Initial tests for new metrics + create constant for part of metrics names

mayabar · mayabar · commit a91af3bbb85e · 2025-10-28T10:19:11.000+02:00
Signed-off-by: Maya Barnea &lt;mayab@il.ibm.com&gt;
diff --git a/pkg/llm-d-inference-sim/metrics.go b/pkg/llm-d-inference-sim/metrics.go
@@ -32,6 +32,14 @@ import (
 	vllmapi "github.com/llm-d/llm-d-inference-sim/pkg/vllm-api"
 )
 
+const (
+	e2eReqLatencyMetricName    = "vllm:e2e_request_latency_seconds"
+	reqQueueTimeMetricName     = "vllm:request_queue_time_seconds"
+	reqInferenceTimeMetricName = "vllm:request_inference_time_seconds"
+	prefillTimeMetricName      = "vllm:request_prefill_time_seconds"

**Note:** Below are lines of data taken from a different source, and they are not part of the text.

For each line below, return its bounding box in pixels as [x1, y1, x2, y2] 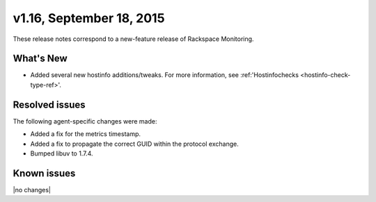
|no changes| [13, 185, 52, 194]
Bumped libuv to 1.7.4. [30, 149, 93, 158]
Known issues [13, 167, 76, 179]
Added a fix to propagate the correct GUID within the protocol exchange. [30, 140, 240, 148]
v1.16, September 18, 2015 [13, 10, 165, 26]
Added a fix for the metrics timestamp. [30, 130, 141, 138]
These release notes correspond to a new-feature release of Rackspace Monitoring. [13, 35, 254, 43]
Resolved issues [13, 99, 86, 110]
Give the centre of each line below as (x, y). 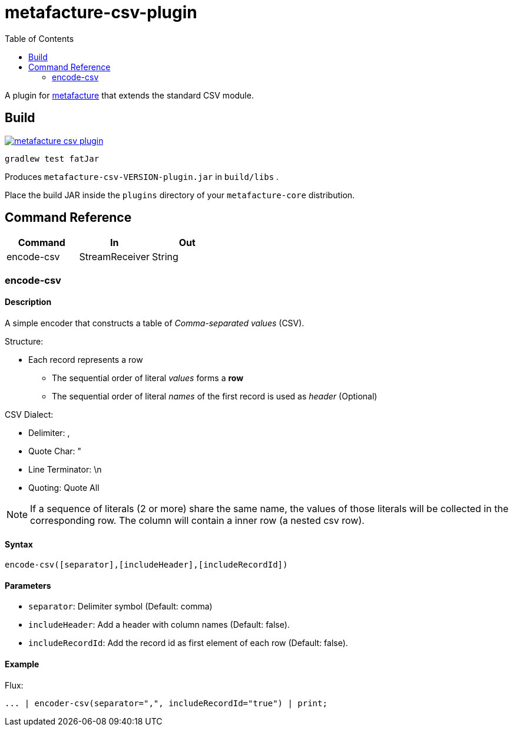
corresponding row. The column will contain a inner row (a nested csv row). (197, 521)
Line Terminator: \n (65, 470)
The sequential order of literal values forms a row (148, 378)
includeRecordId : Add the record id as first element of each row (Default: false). (188, 643)
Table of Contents (39, 38)
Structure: (24, 342)
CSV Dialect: (29, 415)
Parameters (28, 585)
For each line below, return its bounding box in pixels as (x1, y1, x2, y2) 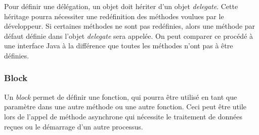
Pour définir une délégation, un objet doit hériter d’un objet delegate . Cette (4, 1, 238, 11)
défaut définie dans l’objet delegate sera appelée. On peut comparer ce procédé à (4, 30, 253, 41)
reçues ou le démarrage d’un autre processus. (4, 121, 143, 131)
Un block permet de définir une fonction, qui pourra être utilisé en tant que (4, 91, 237, 102)
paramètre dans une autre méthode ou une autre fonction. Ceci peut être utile (4, 101, 246, 112)
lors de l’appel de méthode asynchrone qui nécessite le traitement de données (4, 111, 243, 121)
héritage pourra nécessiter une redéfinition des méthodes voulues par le (4, 11, 224, 21)
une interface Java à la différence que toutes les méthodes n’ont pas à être (4, 40, 233, 51)
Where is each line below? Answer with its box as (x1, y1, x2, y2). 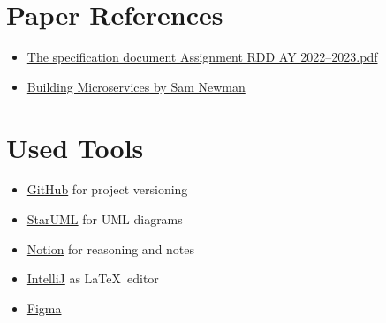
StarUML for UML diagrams (26, 210, 183, 229)
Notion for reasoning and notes (26, 239, 195, 258)
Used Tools (6, 129, 144, 165)
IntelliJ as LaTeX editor (26, 269, 159, 288)
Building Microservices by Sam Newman (26, 77, 246, 95)
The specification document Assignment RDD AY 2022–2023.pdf (26, 48, 378, 66)
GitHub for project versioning (26, 180, 188, 199)
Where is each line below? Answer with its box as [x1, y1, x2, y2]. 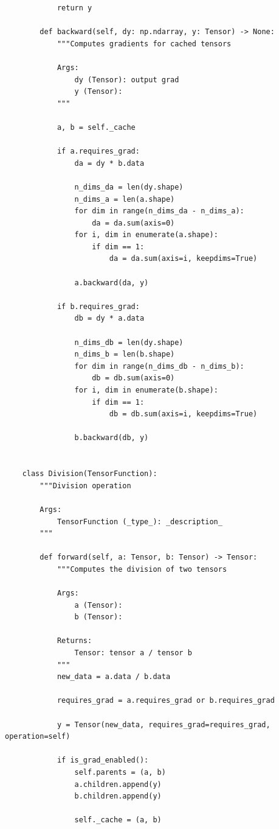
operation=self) [5, 732, 71, 741]
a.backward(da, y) [74, 278, 149, 287]
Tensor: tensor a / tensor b [74, 649, 192, 658]
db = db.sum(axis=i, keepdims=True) [109, 410, 258, 419]
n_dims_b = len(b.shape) [74, 350, 175, 359]
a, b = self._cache [57, 123, 136, 132]
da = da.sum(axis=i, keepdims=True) [109, 254, 258, 263]
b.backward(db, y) [74, 433, 149, 443]
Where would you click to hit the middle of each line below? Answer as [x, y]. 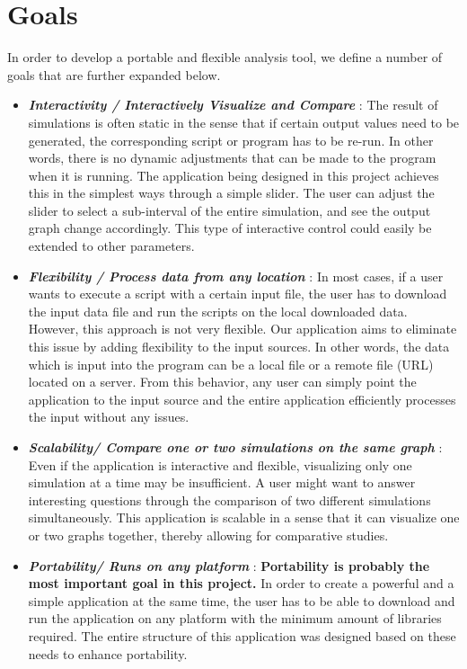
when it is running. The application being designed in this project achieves [233, 175]
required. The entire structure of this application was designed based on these [242, 635]
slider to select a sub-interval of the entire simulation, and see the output [229, 210]
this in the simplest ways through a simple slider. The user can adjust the [231, 193]
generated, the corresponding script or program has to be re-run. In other [231, 140]
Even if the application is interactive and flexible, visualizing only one [220, 464]
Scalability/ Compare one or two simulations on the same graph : [235, 447]
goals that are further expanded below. [114, 74]
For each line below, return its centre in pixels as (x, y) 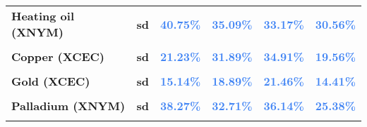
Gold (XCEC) (51, 81)
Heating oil (43, 16)
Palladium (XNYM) (68, 106)
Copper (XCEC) (58, 56)
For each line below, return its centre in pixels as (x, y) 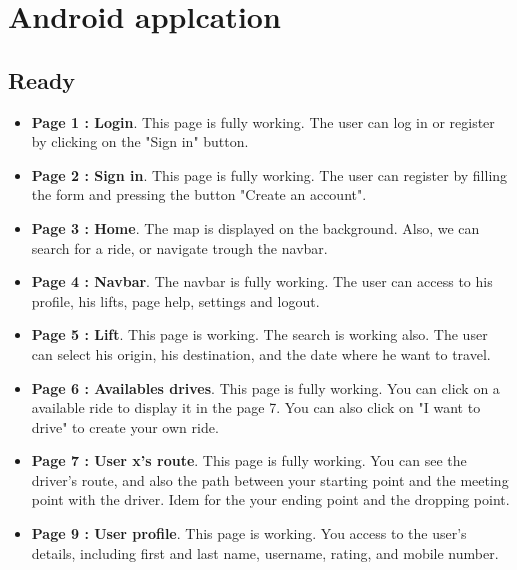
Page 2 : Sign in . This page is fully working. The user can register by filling (269, 174)
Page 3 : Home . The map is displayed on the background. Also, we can (255, 227)
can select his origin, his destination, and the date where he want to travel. (261, 353)
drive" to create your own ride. (125, 426)
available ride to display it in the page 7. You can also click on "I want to (256, 407)
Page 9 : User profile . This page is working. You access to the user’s (249, 533)
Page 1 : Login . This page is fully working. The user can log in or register (263, 121)
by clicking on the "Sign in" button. (140, 141)
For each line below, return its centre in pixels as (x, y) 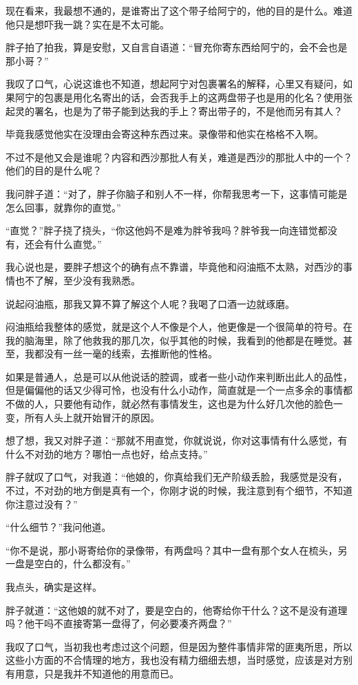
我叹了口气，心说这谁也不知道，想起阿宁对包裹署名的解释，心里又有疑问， (174, 84)
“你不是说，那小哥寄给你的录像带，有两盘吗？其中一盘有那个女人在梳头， (172, 550)
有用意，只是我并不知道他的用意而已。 (92, 673)
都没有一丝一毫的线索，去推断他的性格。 (126, 354)
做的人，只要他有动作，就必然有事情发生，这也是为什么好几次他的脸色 (174, 404)
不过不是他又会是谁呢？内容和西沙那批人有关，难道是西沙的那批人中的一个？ (179, 157)
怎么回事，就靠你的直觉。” (63, 207)
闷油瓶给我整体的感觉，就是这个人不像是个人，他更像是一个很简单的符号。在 (179, 327)
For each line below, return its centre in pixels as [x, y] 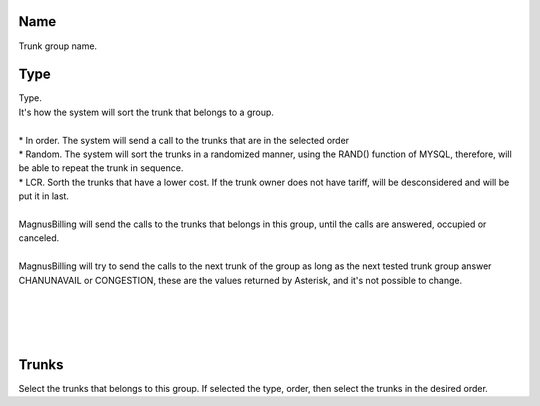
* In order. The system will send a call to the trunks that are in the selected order [184, 140]
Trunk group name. [58, 46]
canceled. [39, 238]
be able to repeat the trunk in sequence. [101, 168]
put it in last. [44, 196]
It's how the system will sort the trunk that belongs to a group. [146, 112]
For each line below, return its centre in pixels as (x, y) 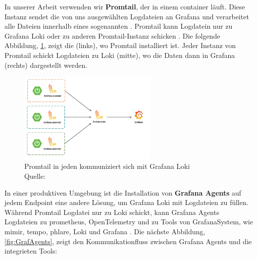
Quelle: (35, 176)
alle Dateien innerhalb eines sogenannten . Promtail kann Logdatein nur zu (119, 26)
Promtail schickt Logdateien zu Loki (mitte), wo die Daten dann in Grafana (120, 55)
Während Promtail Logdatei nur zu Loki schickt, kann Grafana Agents (112, 212)
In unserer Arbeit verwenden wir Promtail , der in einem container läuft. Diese (125, 6)
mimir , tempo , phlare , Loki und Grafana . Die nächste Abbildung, (105, 231)
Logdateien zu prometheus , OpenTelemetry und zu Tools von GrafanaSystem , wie (129, 222)
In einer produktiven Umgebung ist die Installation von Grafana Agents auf (123, 192)
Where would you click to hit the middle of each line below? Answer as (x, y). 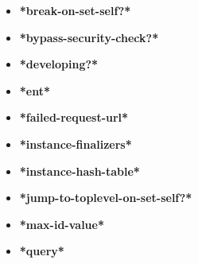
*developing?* (59, 64)
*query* (42, 251)
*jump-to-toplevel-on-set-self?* (106, 198)
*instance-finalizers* (76, 144)
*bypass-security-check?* (89, 37)
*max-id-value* (62, 224)
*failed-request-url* (74, 117)
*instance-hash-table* (80, 171)
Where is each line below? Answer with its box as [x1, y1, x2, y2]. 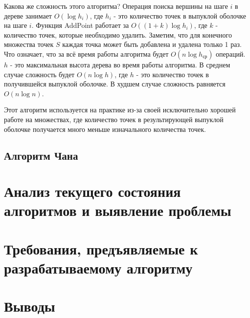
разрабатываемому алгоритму [4, 257, 193, 277]
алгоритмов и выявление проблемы [4, 200, 231, 220]
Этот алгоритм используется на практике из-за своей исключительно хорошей [4, 105, 236, 115]
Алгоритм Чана [4, 148, 78, 163]
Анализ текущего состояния [4, 181, 181, 201]
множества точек [4, 39, 54, 49]
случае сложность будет [4, 69, 75, 79]
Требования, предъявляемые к [4, 238, 198, 258]
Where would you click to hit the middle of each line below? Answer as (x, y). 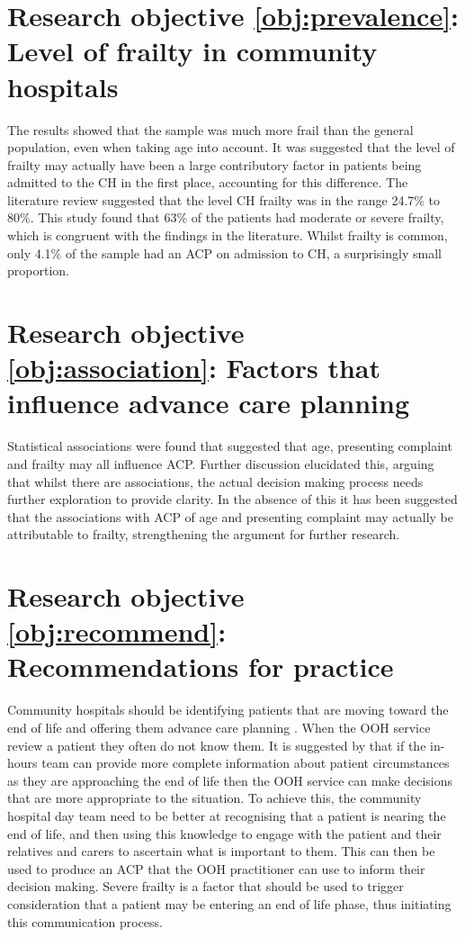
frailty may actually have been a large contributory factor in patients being (215, 164)
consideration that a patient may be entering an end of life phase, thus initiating (229, 903)
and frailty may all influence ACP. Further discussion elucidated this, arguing (221, 463)
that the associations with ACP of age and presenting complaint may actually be (230, 516)
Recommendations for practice (201, 667)
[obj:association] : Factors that (194, 368)
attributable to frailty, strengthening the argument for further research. (204, 534)
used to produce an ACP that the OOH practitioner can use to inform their (216, 868)
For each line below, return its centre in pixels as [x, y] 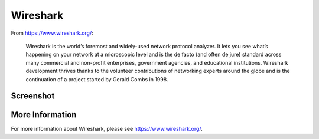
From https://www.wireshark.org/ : [52, 33]
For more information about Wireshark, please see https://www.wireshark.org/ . [107, 129]
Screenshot [33, 96]
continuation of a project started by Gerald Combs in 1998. [97, 79]
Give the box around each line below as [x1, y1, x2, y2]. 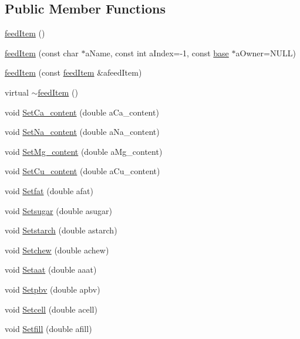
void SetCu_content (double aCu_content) [5, 165, 160, 177]
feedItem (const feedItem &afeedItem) [5, 66, 142, 79]
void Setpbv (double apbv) [5, 283, 100, 295]
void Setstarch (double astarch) [5, 224, 117, 236]
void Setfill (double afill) [5, 323, 92, 335]
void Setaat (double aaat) [5, 263, 97, 276]
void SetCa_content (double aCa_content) [5, 106, 159, 118]
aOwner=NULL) [235, 46, 296, 59]

+	decodeTimeMetricName       = "vllm:request_decode_time_seconds"
+)
+
 // createAndRegisterPrometheus creates and registers prometheus metrics used by vLLM simulator
 // Metrics reported:
 // - lora_requests_info
@@ -114,7 +122,7 @@ func (s *VllmSimulator) createAndRegisterPrometheus() error {
 	s.metrics.e2eReqLatency = prometheus.NewHistogramVec(
 		prometheus.HistogramOpts{
 			Subsystem: "",
-			Name:      "vllm:e2e_request_latency_seconds",
+			Name:      e2eReqLatencyMetricName,
 			Help:      "Histogram of end to end request latency in seconds.",
 			Buckets:   common.RequestLatencyBucketsBoundaries,
 		},
@@ -129,7 +137,7 @@ func (s *VllmSimulator) createAndRegisterPrometheus() error {
 	s.metrics.reqQueueTime = prometheus.NewHistogramVec(
 		prometheus.HistogramOpts{
 			Subsystem: "",
-			Name:      "vllm:request_queue_time_seconds",
+			Name:      reqQueueTimeMetricName,
 			Help:      "Histogram of time spent in WAITING phase for request.",
 			Buckets:   common.RequestLatencyBucketsBoundaries,
 		},
@@ -144,7 +152,7 @@ func (s *VllmSimulator) createAndRegisterPrometheus() error {
 	s.metrics.reqInferenceTime = prometheus.NewHistogramVec(
 		prometheus.HistogramOpts{
 			Subsystem: "",
-			Name:      "vllm:request_inference_time_seconds",
+			Name:      reqInferenceTimeMetricName,
 			Help:      "Histogram of time spent in RUNNING phase for request.",
 			Buckets:   common.RequestLatencyBucketsBoundaries,
 		},
@@ -159,7 +167,7 @@ func (s *VllmSimulator) createAndRegisterPrometheus() error {
 	s.metrics.reqPrefillTime = prometheus.NewHistogramVec(
 		prometheus.HistogramOpts{
 			Subsystem: "",
-			Name:      "vllm:request_prefill_time_seconds",
+			Name:      prefillTimeMetricName,
 			Help:      "Histogram of time spent in PREFILL phase for request.",
 			Buckets:   common.RequestLatencyBucketsBoundaries,
 		},
@@ -174,7 +182,7 @@ func (s *VllmSimulator) createAndRegisterPrometheus() error {
 	s.metrics.reqDecodeTime = prometheus.NewHistogramVec(
 		prometheus.HistogramOpts{
 			Subsystem: "",
-			Name:      "vllm:request_decode_time_seconds",
+			Name:      decodeTimeMetricName,
 			Help:      "Histogram of time spent in DECODE phase for request.",
 			Buckets:   common.RequestLatencyBucketsBoundaries,
 		},
diff --git a/pkg/llm-d-inference-sim/metrics_test.go b/pkg/llm-d-inference-sim/metrics_test.go
@@ -19,7 +19,9 @@ package llmdinferencesim
 import (
 	"context"
 	"errors"
+	"fmt"
 	"io"
+	"math"
 	"net/http"
 	"os"
 	"reflect"
@@ -164,7 +166,7 @@ var _ = Describe("Simulator metrics", Ordered, func() {
 		Expect(metrics).To(ContainSubstring(`vllm:request_prompt_tokens_bucket{model_name="testmodel",le="100"} 1`))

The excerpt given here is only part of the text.